HOLMES ENTANGLED seems to continue the question raised in Hammett Unwritten: what is the nature of fiction and those who create it? Given that, I asked McAlpine how he saw the fluidity of the creative process. He says he sees no clear separation between the telling of a story and the “actual” story. Referring again to the quantum world, he notes, “there is no reality without an observer.”

To McAlpine, while a good story consists of characters, conflict, and action, it also requires the ever-unseen character, the author. “Sometimes, layers of seeming autobiography suggest the author is as visible on the page as any…fictional characters. But this is always illusion. Even when an author sets out to put his or her ‘true’ self on the page, what results is, at best, a fascinating simulacrum.”

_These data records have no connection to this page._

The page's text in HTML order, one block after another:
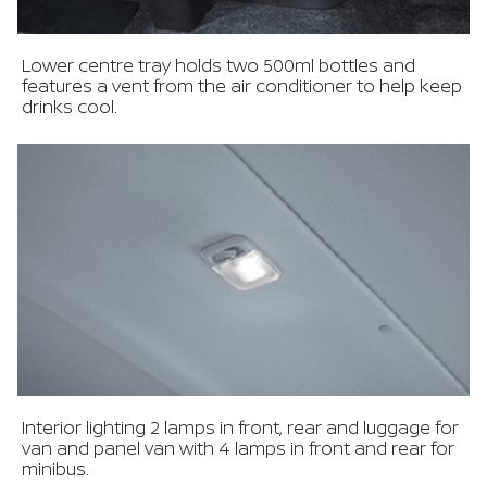
Lower centre tray holds two 500ml bottles and
features a vent from the air conditioner to help keep
drinks cool.
Interior lighting 2 lamps in front, rear and luggage for
van and panel van with 4 lamps in front and rear for
minibus.

In McAlpine’s view, the author is the one essential character who always remains a mystery. He is intrigued by the author’s unseen presence. “The teller and the told and the place where the line between them blurs. I am enticed, even if the only way to approach such a place is by creating yet another story, itself replete with further mystery.”

McAlpine is currently creating that story. Set in 1914, a crusading psychoanalyst, personally acquainted with both Freud and Jung, leaves her home and practice in Greenwich Village for the plains of Kansas to examine a young patient incarcerated in a psychiatric hospital for the criminally insane.  “Much darkness ensues. Light as well,” he says.

We’ll have to wait for the rest.

*****

Gordon McAlpine is the author of Woman with a Blue Pencil and Hammett Unwritten and numerous other novels, as well as a middle-grade trilogy, The Misadventures of Edgar and Allan Poe. Additionally, he is coauthor of the nonfiction book The Way of Baseball, Finding Stillness at 95 MPH. He has taught creative writing and literature at U.C. Irvine, U.C.L.A., and Chapman University. He lives with his wife Julie in Southern California.